→ **Exercise goal**
I'd like every line in the following listing that holds "потерь" copied.

→ **Given information**
------------------------------------

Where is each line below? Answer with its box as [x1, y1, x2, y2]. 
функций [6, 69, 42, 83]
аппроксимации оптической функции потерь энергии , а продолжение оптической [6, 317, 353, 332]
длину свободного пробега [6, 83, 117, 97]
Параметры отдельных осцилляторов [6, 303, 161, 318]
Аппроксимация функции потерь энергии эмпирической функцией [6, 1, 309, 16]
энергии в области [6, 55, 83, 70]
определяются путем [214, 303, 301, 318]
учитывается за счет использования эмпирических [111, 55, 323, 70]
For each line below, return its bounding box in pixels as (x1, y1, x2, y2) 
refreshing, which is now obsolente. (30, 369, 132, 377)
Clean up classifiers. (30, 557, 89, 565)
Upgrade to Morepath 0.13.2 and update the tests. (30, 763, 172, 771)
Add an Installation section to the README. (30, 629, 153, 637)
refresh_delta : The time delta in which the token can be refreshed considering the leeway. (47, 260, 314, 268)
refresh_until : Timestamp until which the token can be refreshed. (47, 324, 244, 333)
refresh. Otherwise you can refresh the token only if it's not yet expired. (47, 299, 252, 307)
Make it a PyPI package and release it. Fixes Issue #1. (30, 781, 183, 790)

------------------------------------

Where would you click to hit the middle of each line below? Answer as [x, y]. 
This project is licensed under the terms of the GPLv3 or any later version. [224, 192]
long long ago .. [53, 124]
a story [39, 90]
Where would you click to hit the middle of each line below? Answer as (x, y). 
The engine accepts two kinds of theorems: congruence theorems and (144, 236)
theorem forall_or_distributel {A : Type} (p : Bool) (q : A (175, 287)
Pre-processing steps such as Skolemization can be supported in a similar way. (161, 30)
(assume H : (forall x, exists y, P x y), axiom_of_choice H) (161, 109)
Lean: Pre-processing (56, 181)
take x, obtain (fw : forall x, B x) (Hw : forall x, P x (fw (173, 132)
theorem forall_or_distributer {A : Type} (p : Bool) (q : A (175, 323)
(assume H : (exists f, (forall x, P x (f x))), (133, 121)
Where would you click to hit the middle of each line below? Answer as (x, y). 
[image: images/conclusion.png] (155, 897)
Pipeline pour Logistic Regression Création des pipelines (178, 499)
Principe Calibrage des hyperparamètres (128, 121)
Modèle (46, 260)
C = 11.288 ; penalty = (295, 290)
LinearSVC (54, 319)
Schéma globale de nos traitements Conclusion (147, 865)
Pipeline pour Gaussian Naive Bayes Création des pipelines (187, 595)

------------------------------------

→ **Exercise output**
аппроксимации оптической функции потерь энергии , а продолжение оптической [6, 317, 353, 332]
Аппроксимация функции потерь энергии эмпирической функцией [6, 1, 309, 16]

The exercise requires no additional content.